---------- Data for review

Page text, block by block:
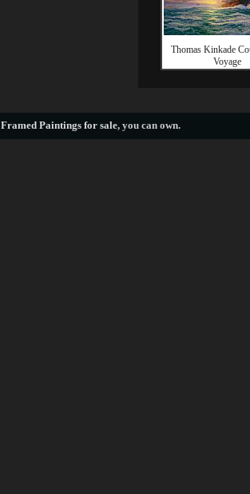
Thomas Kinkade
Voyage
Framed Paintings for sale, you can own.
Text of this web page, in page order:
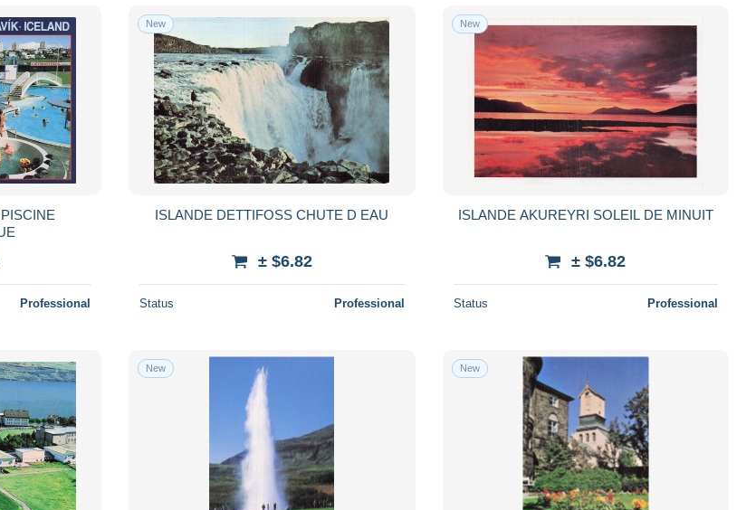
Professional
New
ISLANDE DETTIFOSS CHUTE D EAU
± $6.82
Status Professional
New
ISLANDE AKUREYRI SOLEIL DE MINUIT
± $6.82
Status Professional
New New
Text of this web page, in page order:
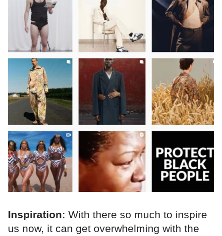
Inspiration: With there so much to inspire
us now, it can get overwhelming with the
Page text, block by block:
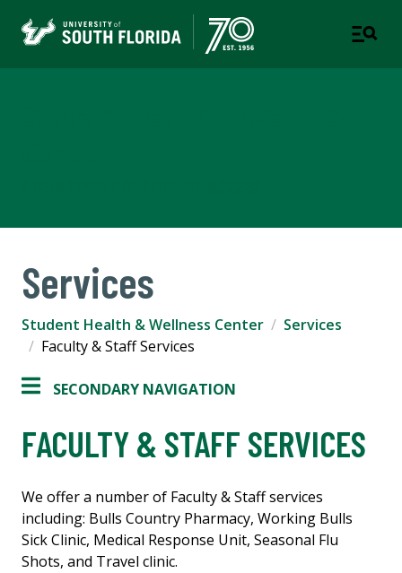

--------------------

Each record should appear again exactly as it stands, with no picture included.

Page text, block by block:
Thomas Kinkade
Voyage
Framed Paintings for sale, you can own.
Text of this web page, in page order:
Professional
New
ISLANDE DETTIFOSS CHUTE D EAU
± $6.82
Status Professional
New
ISLANDE AKUREYRI SOLEIL DE MINUIT
± $6.82
Status Professional
New New
Text of this web page, in page order:
Inspiration: With there so much to inspire
us now, it can get overwhelming with the
Page text, block by block:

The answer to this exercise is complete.